■ Task directions: From the listing below, select every line where the word "sfera" appears.

■ Data to use:
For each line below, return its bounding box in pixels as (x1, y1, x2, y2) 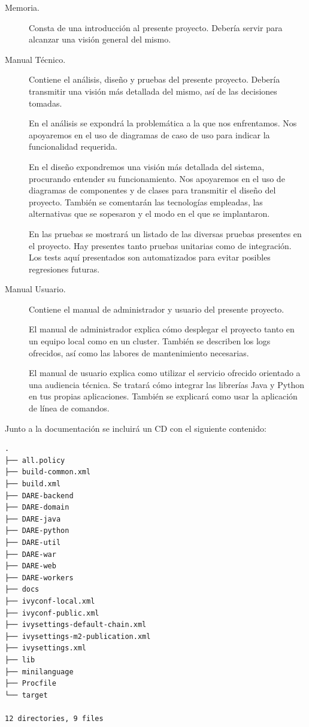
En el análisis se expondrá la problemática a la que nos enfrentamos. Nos (29, 117, 297, 129)
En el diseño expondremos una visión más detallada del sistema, (29, 160, 265, 172)
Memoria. (5, 1, 40, 13)
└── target (5, 690, 48, 699)
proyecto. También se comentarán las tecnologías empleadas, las (29, 195, 263, 208)
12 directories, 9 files (5, 714, 104, 723)
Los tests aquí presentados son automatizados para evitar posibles (29, 251, 271, 263)
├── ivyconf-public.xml (5, 608, 99, 617)
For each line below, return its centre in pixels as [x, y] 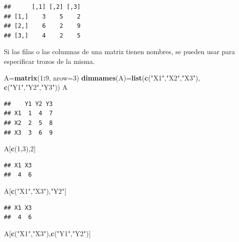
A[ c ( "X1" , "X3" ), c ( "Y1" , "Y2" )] [47, 233]
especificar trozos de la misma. [49, 61]
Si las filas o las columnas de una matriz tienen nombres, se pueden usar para [119, 51]
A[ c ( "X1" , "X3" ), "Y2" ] [35, 191]
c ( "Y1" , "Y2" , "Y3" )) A [36, 87]
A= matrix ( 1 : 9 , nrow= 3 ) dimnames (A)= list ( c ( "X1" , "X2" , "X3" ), [102, 77]
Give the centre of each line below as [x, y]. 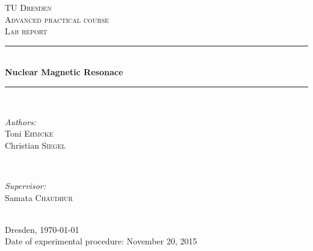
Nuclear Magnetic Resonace [64, 72]
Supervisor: [25, 185]
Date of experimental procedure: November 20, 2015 [101, 241]
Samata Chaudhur [39, 197]
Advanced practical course [57, 19]
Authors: [21, 121]
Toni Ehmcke [29, 133]
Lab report [26, 31]
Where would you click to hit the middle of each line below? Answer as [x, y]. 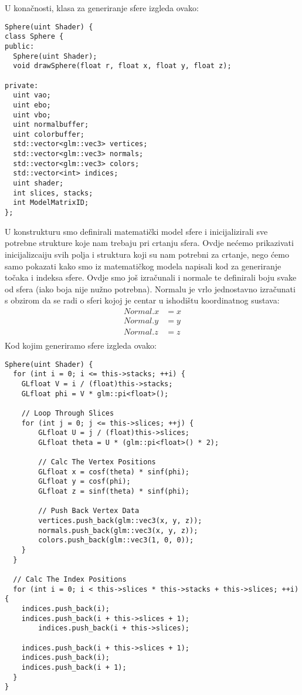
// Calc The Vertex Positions [97, 462]
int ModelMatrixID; [51, 203]
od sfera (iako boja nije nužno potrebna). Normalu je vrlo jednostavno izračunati [150, 289]
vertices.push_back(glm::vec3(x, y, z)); [120, 521]
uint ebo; [32, 105]
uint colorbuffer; [49, 134]
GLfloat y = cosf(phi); [84, 482]
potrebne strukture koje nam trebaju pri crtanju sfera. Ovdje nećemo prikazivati [149, 243]
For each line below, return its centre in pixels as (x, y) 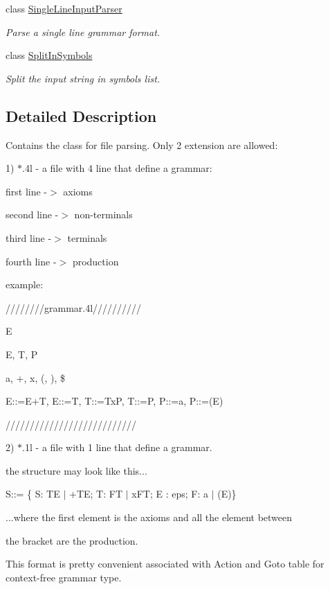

■ Answer to the problem:
od sfera (iako boja nije nužno potrebna). Normalu je vrlo jednostavno izračunati [150, 289]
potrebne strukture koje nam trebaju pri crtanju sfera. Ovdje nećemo prikazivati [149, 243]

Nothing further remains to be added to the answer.